Il segreto non è la lentezza, ma la densità
Da bambini, il mondo era un luogo di scoperte continue. Il cervello, simile a una spugna, assorbiva ogni stimolo: la consistenza del tappeto o della moquette (che fa molto anni ’90), il peculiare suono del frigorifero (parliamo dei frigoriferi di un tempo, che devastavano l’ambiente), la traiettoria di una palla (a volte imprevedibile – pensiamo ai SuperTele). Questa esposizione costante alla novità costringeva la mente a registrare milioni di dettagli, rendendo ogni giorno un archivio ricchissimo di memorie sensoriali. Il tempo era “denso”, pieno di esperienze nuove.
Da adulti, la vita si fa prevedibile e noi diventiamo Blasé, come avessimo visto e vissuto già tutto. Il cervello, ottimizzando le energie, filtra il superfluo. Lo stesso percorso, gli stessi compiti, le stesse conversazioni: tutto viene compresso in un’unica, lunga giornata ripetuta all’infinito. Meno novità significa meno ricordi distinti, e quindi la sensazione che il tempo sia volato.
La scienza dell’orologio interno: ecco perché i tempi dell’infanzia sembravano infiniti
Se senti che gli anni accelerano, non è colpa tua. È la tua mente che ti sta giocando uno scherzo (ama giocarti scherzi, d’altra parte, è risaputo). Quanto segue è una spiegazione data da Yana Yuhai, in un bel post per il suo substack – why time felt slower when we were kids (and how to get it back).
L’effetto straniante: i neuroscienziati lo chiamano “Oddball Effect”. Un evento inaspettato – un animale che attraversa la strada, un incontro casuale – viene percepito come più lungo. Il cervello, sorpreso, consuma più risorse per codificarlo. Per un bambino, il mondo è una successione continua di eventi stranianti. La prima volta che vede il mare, la prima neve, il primo giorno di scuola. Da adulti, le sorprese si diradano (sono pochi i primi giorni di scuola – dovremmo forse cambiare più spesso lavoro) e il tempo accelera.
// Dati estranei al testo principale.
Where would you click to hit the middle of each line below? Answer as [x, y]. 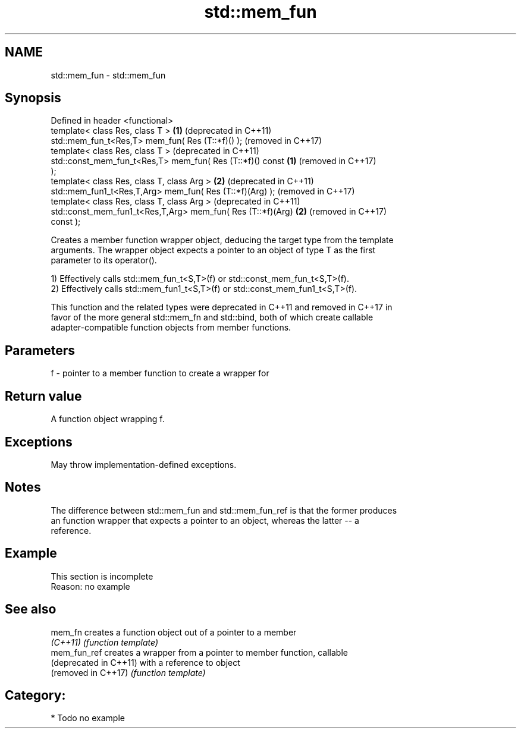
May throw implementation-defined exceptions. [144, 464]
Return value [43, 396]
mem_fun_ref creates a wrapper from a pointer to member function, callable [199, 652]
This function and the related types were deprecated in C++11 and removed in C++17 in [222, 307]
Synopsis [33, 98]
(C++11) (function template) [105, 642]
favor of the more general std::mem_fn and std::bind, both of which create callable [212, 317]
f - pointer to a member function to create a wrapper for [160, 373]

La teoria della proporzione: un anno a 10 anni è il 10% della tua vita. Un anno a 50 è solo il 2%. È un’unità di misura che si restringe man mano che il denominatore (la tua età) cresce. È un’illusione matematica, ma potentissima.
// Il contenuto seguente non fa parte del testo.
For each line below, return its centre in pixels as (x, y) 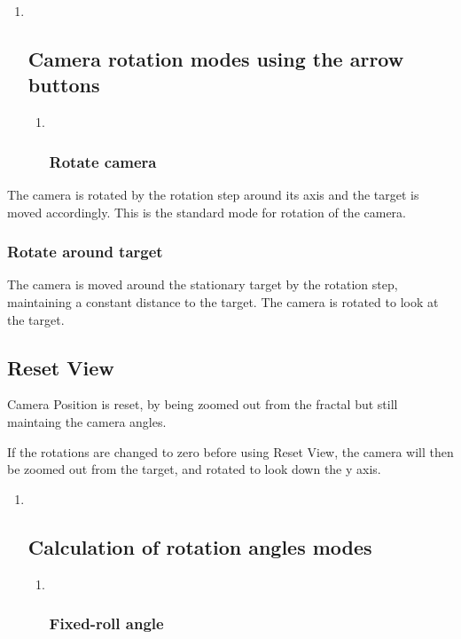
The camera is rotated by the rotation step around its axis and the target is (213, 194)
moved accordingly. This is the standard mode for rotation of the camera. (207, 212)
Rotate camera (103, 161)
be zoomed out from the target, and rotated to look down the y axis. (194, 469)
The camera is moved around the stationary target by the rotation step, (203, 284)
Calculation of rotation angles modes (200, 546)
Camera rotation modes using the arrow (216, 58)
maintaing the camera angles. (87, 421)
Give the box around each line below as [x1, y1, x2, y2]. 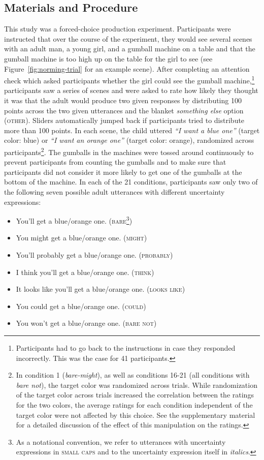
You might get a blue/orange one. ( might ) [16, 232, 147, 243]
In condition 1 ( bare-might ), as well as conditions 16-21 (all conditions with [16, 370, 250, 380]
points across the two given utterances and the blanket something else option [4, 105, 244, 115]
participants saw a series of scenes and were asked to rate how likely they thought [4, 85, 258, 96]
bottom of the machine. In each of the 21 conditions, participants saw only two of [4, 176, 258, 187]
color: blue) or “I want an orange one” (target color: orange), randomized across [4, 135, 254, 145]
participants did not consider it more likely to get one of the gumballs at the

Il pilota automatico: quante volte sei arrivato a casa senza ricordare il viaggio (e non perché fossi ubriaco, quella è un’altra storia)? Il cervello, per efficienza, mette in standby le azioni ripetitive. E se la nostra percezione del tempo è legata ai ricordi, un’esperienza non registrata è tempo perso due volte: non lo si è vissuto con presenza e non lo si potrà nemmeno ricordare.
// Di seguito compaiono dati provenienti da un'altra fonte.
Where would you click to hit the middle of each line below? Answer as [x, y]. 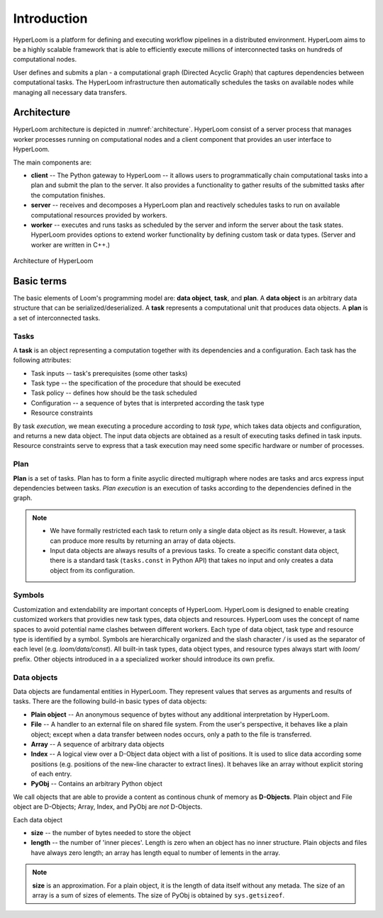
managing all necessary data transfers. [70, 92]
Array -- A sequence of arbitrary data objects [98, 744]
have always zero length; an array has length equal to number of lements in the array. [155, 852]
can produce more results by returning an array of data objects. [143, 541]
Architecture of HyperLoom [53, 261]
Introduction [50, 18]
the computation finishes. [68, 195]
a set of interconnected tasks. [57, 318]

Come “tornare bambini” nella gestione del tempo (non è necessario tornare a giocare coi pupazzetti)
La buona notizia è che possiamo imparare e re-imparare. Non servono cambi di vita epocali, ma un ritorno intenzionale alla presenza. Ecco come rubare al tempo qualche secondo in più.
Inserisci micro-novità: la strategia è sabotare la routine con piccole deviazioni: cambia il caffè che bevi, vai a fare la spesa in un negozio diverso, ascolta un genere musicale nuovo. Sono scosse al sistema che costringono la mente a uscire dal pilota automatico.
Pratica il “Fare da Principiante”: scegli un’attività quotidiana (bere un tè, lavarti i denti) e compila con la massima attenzione, come se fosse la prima volta. Nota i sapori, le temperature, le sensazioni. È un’esercitazione forzata alla presenza.
Crea “Isole di Attenzione”: dedica 15 minuti al giorno a un’attività senza schermi e senza multitasking. Osserva semplicemente il mondo: le nuvole, il movimento delle foglie, il tuo stesso respiro. È in questi momenti che l’insula – l’area cerebrale della consapevolezza sensoriale – si riattiva, regalandoti la percezione di un tempo più espanso.
Quella magia che rimpiangi non è legata all’essere bambino: è legata alla qualità della tua attenzione, al modo in cui osservi il mondo, con gli occhi di chi ancora non ha visto niente.
Ci sono tante cose da vedere, tante cose da fare. E se il passato è un paese che non possiamo più visitare, possiamo allenare il nostro modo di essere presenti – a noi stessi, al mondo, agli altri.